INTERNET EVIDENCE-BASED RESOURCES — There are a number of web-based
resources aimed at providing health care practitioners and consumers with
evidence-based information on herbal medicine.
Natural Medicines Comprehensive Database
(www.naturaldatabase.com)
Natural Standard
(www.naturalstandard.com)
ConsumerLab.com
(www.consumerlab.com)
Medline Plus Drugs and Supplement Directory
(www.nlm.nih.gov/medlineplus/druginformation.html)
NIH National Center for Complementary and Alternative Medicine Herb Fact
Sheets (nccam.nih.gov/health/herbsataglance.htm)
NIH Office of Dietary Supplements (www.ods.od.nih.gov)
COUNSELING PATIENTS
Asking about use — Surveys have found that the majority of patients who use
herbal medicines and other forms of complementary and alternative medicine
do not disclose this to their health care providers [81]. Of complementary
alternative medicine users who did not disclose such use to their physicians
, 61 percent reported that a reason for not telling their physician was "it
wasn't important for my doctor to know" and 60 percent also reported that "
the doctor never asked."
There are several important reasons for asking patients about the use of
herbal medicines:
Herbs are pharmacologically active and therefore can positively and
negatively impact patient health. Positive effects may include improvement
of disease-specific outcomes. Negative effects may include adverse effects
and drug-herb interactions. For these reasons, the Joint Commission on
Accreditation of Healthcare Organizations in the US now requires that herb
and supplement use be recorded as part of the medication list in the
hospital medical record [82].
Discussion of herbal medicine use may open dialogue about patient concerns
that may be amenable to management with well-studied conventional therapies.
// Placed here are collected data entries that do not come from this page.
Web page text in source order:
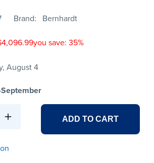
Brand Bernhardt
you save: 35%
August 4
ADD TO CART
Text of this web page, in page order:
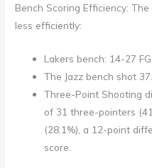
Bench Scoring Efficiency:
less efficiently:
Lakers bench: 14-27
The Jazz bench shot
Three-Point Shooting
of 31 three-pointers
(28.1%), a 12-point
score.
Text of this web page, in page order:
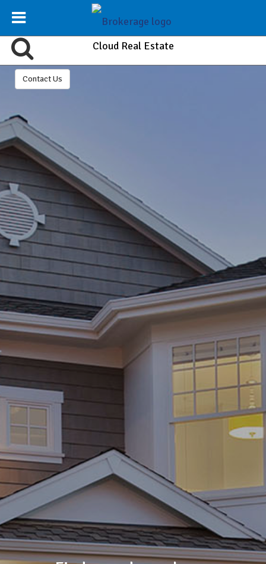
Cloud Real Estate
Contact Us
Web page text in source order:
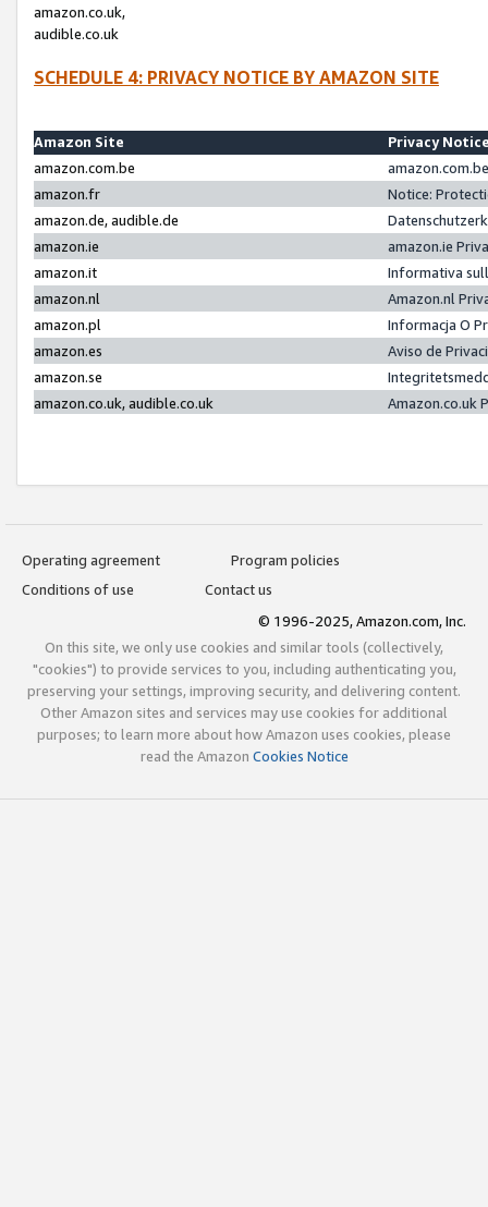
amazon.co.uk,
audible.co.uk
SCHEDULE 4: PRIVACY NOTICE BY AMAZON SITE
Amazon Site
Privacy
amazon.com.be
amazon.fr
Notice:
amazon.de, audible.de
amazon.ie
amazon.ie
amazon.it
Informativa
amazon.nl
Amazon.nl
amazon.pl
Informacja O
amazon.es
Aviso de
amazon.se
amazon.co.uk, audible.co.uk
Amazon.co.uk
Operating agreement
Program policies
Conditions of use
Contact us
© 1996-2025, Amazon.com, Inc.
On this site, we only use cookies and similar tools (collectively,
"cookies") to provide services to you, including authenticating you,
preserving your settings, improving security, and delivering content.
Other Amazon sites and services may use cookies for additional
purposes; to learn more about how Amazon uses cookies, please
read the Amazon Cookies Notice
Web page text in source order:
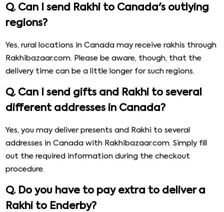
Q. Can I send Rakhi to Canada's outlying
regions?
Yes, rural locations in Canada may receive rakhis through
Rakhibazaar.com. Please be aware, though, that the
delivery time can be a little longer for such regions.
Q. Can I send gifts and Rakhi to several
different addresses in Canada?
Yes, you may deliver presents and Rakhi to several
addresses in Canada with Rakhibazaar.com. Simply fill
out the required information during the checkout
procedure.
Q. Do you have to pay extra to deliver a
Rakhi to Enderby?

For example, further questioning of a patient who uses multiple supplements
such as garlic, Vitamin E, and Coenzyme Q-10 might reveal intense anxiety
of myocardial infarction due to a family history of premature heart disease.
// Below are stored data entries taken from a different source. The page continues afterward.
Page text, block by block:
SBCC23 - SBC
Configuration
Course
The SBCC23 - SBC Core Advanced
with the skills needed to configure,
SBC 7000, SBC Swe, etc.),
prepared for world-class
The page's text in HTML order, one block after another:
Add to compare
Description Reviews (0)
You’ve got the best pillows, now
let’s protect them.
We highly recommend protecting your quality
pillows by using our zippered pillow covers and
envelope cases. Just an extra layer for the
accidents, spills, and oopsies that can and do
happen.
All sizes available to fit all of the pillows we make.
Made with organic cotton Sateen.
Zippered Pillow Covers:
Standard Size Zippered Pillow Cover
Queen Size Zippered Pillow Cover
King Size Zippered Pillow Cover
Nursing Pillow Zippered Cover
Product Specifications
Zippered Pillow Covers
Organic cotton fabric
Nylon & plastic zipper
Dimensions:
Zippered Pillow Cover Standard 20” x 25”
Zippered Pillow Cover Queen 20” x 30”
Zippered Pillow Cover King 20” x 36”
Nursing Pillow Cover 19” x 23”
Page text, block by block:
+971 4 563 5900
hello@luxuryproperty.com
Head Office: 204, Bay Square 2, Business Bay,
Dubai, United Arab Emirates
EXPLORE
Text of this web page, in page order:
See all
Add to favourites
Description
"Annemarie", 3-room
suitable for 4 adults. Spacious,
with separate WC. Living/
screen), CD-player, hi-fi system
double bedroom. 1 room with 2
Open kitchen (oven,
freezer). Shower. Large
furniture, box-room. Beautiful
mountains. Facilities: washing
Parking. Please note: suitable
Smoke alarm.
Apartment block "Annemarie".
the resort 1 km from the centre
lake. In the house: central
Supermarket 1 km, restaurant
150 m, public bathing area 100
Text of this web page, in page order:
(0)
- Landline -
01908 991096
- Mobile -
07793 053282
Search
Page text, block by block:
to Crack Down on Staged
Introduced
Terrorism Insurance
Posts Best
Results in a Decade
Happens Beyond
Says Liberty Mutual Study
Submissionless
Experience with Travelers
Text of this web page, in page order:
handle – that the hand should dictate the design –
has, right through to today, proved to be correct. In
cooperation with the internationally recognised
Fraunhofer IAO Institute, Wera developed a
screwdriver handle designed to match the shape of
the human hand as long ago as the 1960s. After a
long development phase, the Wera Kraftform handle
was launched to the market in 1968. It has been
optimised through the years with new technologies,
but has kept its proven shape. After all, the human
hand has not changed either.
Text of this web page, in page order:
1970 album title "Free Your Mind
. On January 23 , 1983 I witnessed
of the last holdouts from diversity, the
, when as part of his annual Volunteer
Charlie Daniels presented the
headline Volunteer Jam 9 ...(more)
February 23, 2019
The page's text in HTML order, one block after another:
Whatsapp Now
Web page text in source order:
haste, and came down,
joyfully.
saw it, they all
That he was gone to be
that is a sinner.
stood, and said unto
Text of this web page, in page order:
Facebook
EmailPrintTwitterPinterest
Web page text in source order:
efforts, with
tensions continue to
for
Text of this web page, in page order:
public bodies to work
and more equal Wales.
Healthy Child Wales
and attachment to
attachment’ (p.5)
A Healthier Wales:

Measuring cardiovascular risk markers and educating the patient about
conventional cardiac risk factor reduction and therapy could then be
initiated.
Providers may need to consider herb-drug interactions when prescribing and
dosing conventional medications.
Asking about herb use can be done during the medication history by asking: "
What prescription medications, over the counter medicines, vitamins, herbs,
or supplements do you use?"
This encourages communication by demonstrating the practitioner's interest
in the information and willingness to discuss herb and supplement use. It is
also appropriate to put a question like this into medical intake
questionnaires filled out prior to the appointment.
When the ingredients of a commercial herbal product are unknown,
practitioners can consult the Dietary Supplement Labels Database http://dietarysupplements.nlm.nih.gov/dietary/ or the product's website.
Patients who use herbs should be asked about their reasons for use.
Motivation for herb use is often not based on scientific data [16]. Of
herbal users surveyed, 72 percent stated they would continue using
supplements despite a negative government scientific study. Instead patients
often get their information about herbs from family, friends,
advertisements, and the Internet. Patients can be directed to Medline plus (
see above) for free evidence-based information about many herbal products.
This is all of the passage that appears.